An example cluster specification is:

{
  "spark_version": "5.2.x-scala2.11",
  "num_workers": 1,
  "node_type_id": "Standard_DS3_v2"
}

Important

If you are using Databricks Runtime 4.3 or lower, you must specify the following spark_conf in your cluster specification:

{
  "spark_version": "4.3.x-scala2.11",
  "num_workers": 1,
  "node_type_id": "Standard_DS3_v2",
  "spark_conf": {"spark.databricks.chauffeur.shellCommandTask.enabled": "true"}
}

Example

This example shows how to create an experiment, run the MLflow tutorial project on an Azure Databricks cluster, view the job run output, and view the run in the experiment.

Prerequisites

The Databricks CLI authentication mechanism is required to run jobs on an Azure Databricks cluster. Install and configure the Databricks CLI.

Step 1: Create an experiment

  1. In the Workspace, select Create > Experiment.

  2. In the Name field, enter Tutorial.

  3. Click Create. Note the Experiment ID. In this example, it is 14622565.

    ../../_images/mlflow-experiment-id.png

Step 2: Run the MLflow tutorial project

The following steps set up the MLFLOW_TRACKING_URI environment variable and run the project, recording the training parameters, metrics, and the trained model to the experiment noted in the preceding step:

  1. Set the MLFLOW_TRACKING_URI environment variable to the Azure Databricks workspace.

    export MLFLOW_TRACKING_URI=databricks
    
  2. Run the MLflow tutorial project, training a wine model. Replace <experiment-id> with the Experiment ID you noted in the preceding step.

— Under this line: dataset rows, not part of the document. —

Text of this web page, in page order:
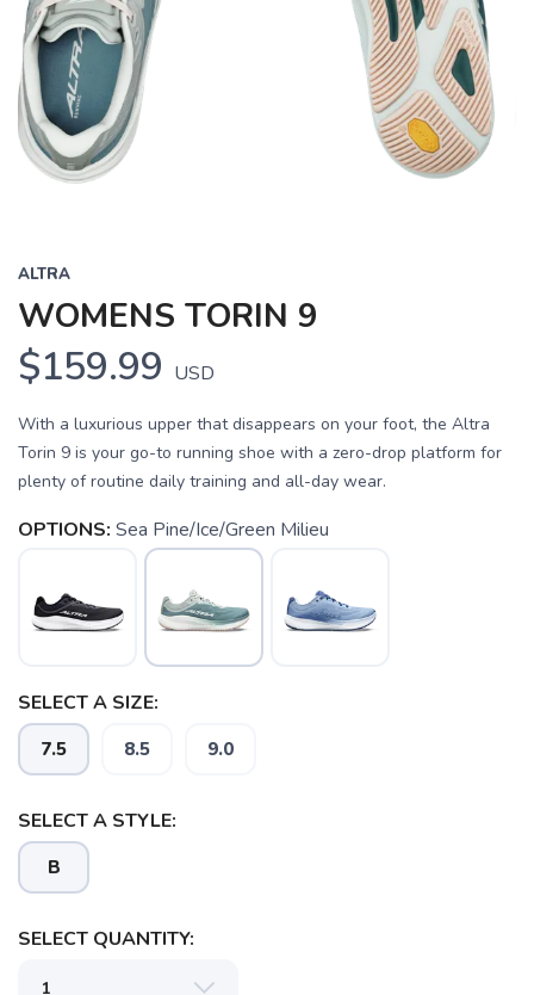
Previous Next
ALTRA
WOMENS TORIN 9
$159.99 USD
With a luxurious upper that disappears on your foot, the Altra
Torin 9 is your go-to running shoe with a zero-drop platform for
plenty of routine daily training and all-day wear.
OPTIONS: Sea Pine/Ice/Green Milieu
SELECT A SIZE:
7.5 8.5 9.0
SELECT A STYLE:
B
SELECT QUANTITY:
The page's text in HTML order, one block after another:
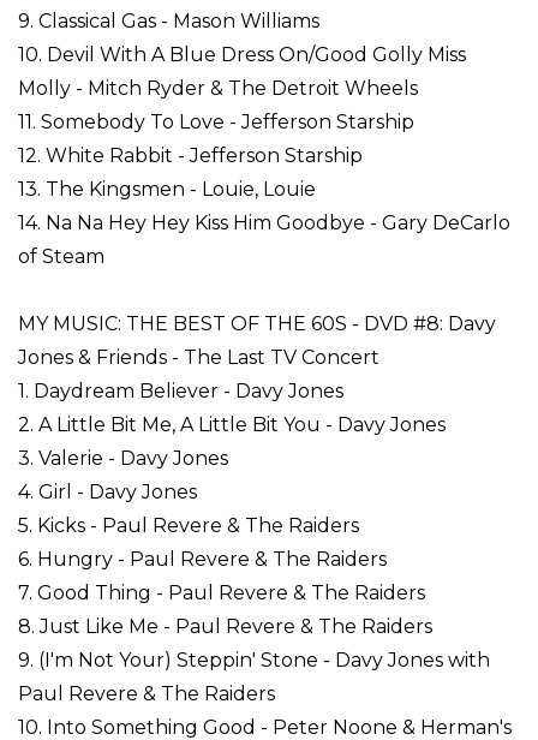
9. Classical Gas - Mason Williams
10. Devil With A Blue Dress On/Good Golly Miss
Molly - Mitch Ryder & The Detroit Wheels
11. Somebody To Love - Jefferson Starship
12. White Rabbit - Jefferson Starship
13. The Kingsmen - Louie, Louie
14. Na Na Hey Hey Kiss Him Goodbye - Gary DeCarlo
of Steam
MY MUSIC: THE BEST OF THE 60S - DVD #8: Davy
Jones & Friends - The Last TV Concert
1. Daydream Believer - Davy Jones
2. A Little Bit Me, A Little Bit You - Davy Jones
3. Valerie - Davy Jones
4. Girl - Davy Jones
5. Kicks - Paul Revere & The Raiders
6. Hungry - Paul Revere & The Raiders
7. Good Thing - Paul Revere & The Raiders
8. Just Like Me - Paul Revere & The Raiders
9. (I'm Not Your) Steppin' Stone - Davy Jones with
Paul Revere & The Raiders
10. Into Something Good - Peter Noone & Herman's
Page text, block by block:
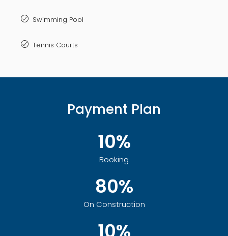
Swimming Pool
Tennis Courts
Payment Plan
10%
Booking
80%
On Construction
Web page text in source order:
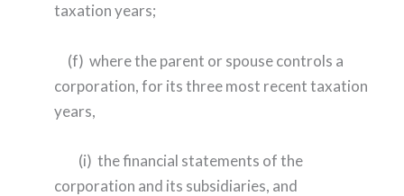
taxation years;
(f) where the parent or spouse controls a
corporation, for its three most recent taxation
years,
(i) the financial statements of the
corporation and its subsidiaries, and
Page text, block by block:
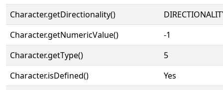
Character.getDirectionality()
Character.getNumericValue()
-1
Character.getType()
5
Character.isDefined()
Yes
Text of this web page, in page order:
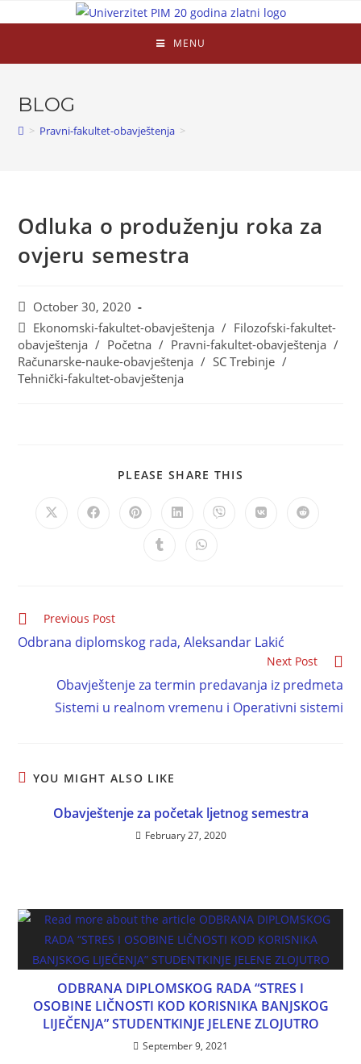
MENU
BLOG
> Pravni-fakultet-obavještenja >
Odluka o produženju roka za
ovjeru semestra
October 30, 2020
Ekonomski-fakultet-obavještenja / Filozofski-fakultet-
obavještenja / Početna / Pravni-fakultet-obavještenja /
Računarske-nauke-obavještenja / SC Trebinje /
Tehnički-fakultet-obavještenja
PLEASE SHARE THIS
Previous Post
Odbrana diplomskog rada, Aleksandar Lakić
Next Post
Obavještenje za termin predavanja iz predmeta
Sistemi u realnom vremenu i Operativni sistemi
YOU MIGHT ALSO LIKE
Obavještenje za početak ljetnog semestra
February 27, 2020
ODBRANA DIPLOMSKOG RADA “STRES I
OSOBINE LIČNOSTI KOD KORISNIKA BANJSKOG
LIJEČENJA” STUDENTKINJE JELENE ZLOJUTRO
September 9, 2021
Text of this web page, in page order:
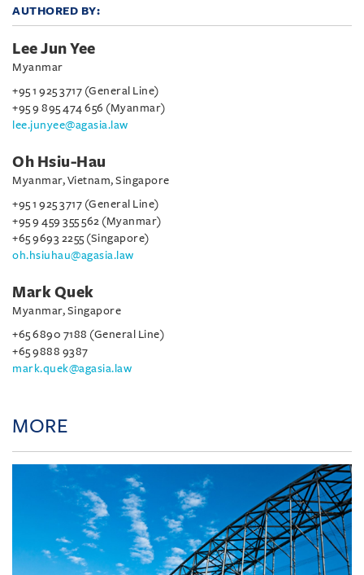
AUTHORED BY:
Lee Jun Yee
Myanmar
+95 1 925 3717 (General Line)
+95 9 895 474 656 (Myanmar)
lee.junyee@agasia.law
Oh Hsiu-Hau
Myanmar, Vietnam, Singapore
+95 1 925 3717 (General Line)
+95 9 459 355 562 (Myanmar)
+65 9693 2255 (Singapore)
oh.hsiuhau@agasia.law
Mark Quek
Myanmar, Singapore
+65 6890 7188 (General Line)
+65 9888 9387
mark.quek@agasia.law
MORE

    mlflow run https://github.com/mlflow/mlflow#examples/sklearn_elasticnet_wine -m databricks -c cluster-spec.json --experiment-id <experiment-id>
    
    === Fetching project from https://github.com/mlflow/mlflow#examples/sklearn_elasticnet_wine into /var/folders/kc/l20y4txd5w3_xrdhw6cnz1080000gp/T/tmpbct_5g8u ===
    === Uploading project to DBFS path /dbfs/mlflow-experiments/<experiment-id>/projects-code/16e66ccbff0a4e22278e4d73ec733e2c9a33efbd1e6f70e3c7b47b8b5f1e4fa3.tar.gz ===
    === Finished uploading project to /dbfs/mlflow-experiments/<experiment-id>/projects-code/16e66ccbff0a4e22278e4d73ec733e2c9a33efbd1e6f70e3c7b47b8b5f1e4fa3.tar.gz ===
    === Running entry point main of project https://github.com/mlflow/mlflow#examples/sklearn_elasticnet_wine on Databricks ===
    === Launched MLflow run as Databricks job run with ID 8651121. Getting run status page URL... ===
    === Check the run's status at https://<databricks-instance>#job/<job-id>/run/1 ===
    
  3. Copy the URL https://<databricks-instance>#job/<job-id>/run/1 in the last line of the MLflow run output.

Step 3: View the Azure Databricks job run

  1. Open the URL you copied in the preceding step in a browser to view the Azure Databricks job run output:

    ../../_images/mlflow-job-run.png

Step 4: View the experiment and MLflow run details

  1. Navigate to the experiment in your Azure Databricks workspace.

    ../../_images/mlflow-workspace-experiment.png
  2. Click the experiment.

    ../../_images/mlflow-experiment.png
  3. To display run details, click a link in the Date column.

    ../../_images/mlflow-run-remote.png

You can navigate back to the Azure Databricks job run page by clicking the Logs link in the Job Output field.

Resources

For some example MLflow projects, see the MLflow App Library, which contains a repository of ready-to-run projects aimed at making it easy to include ML functionality into your code.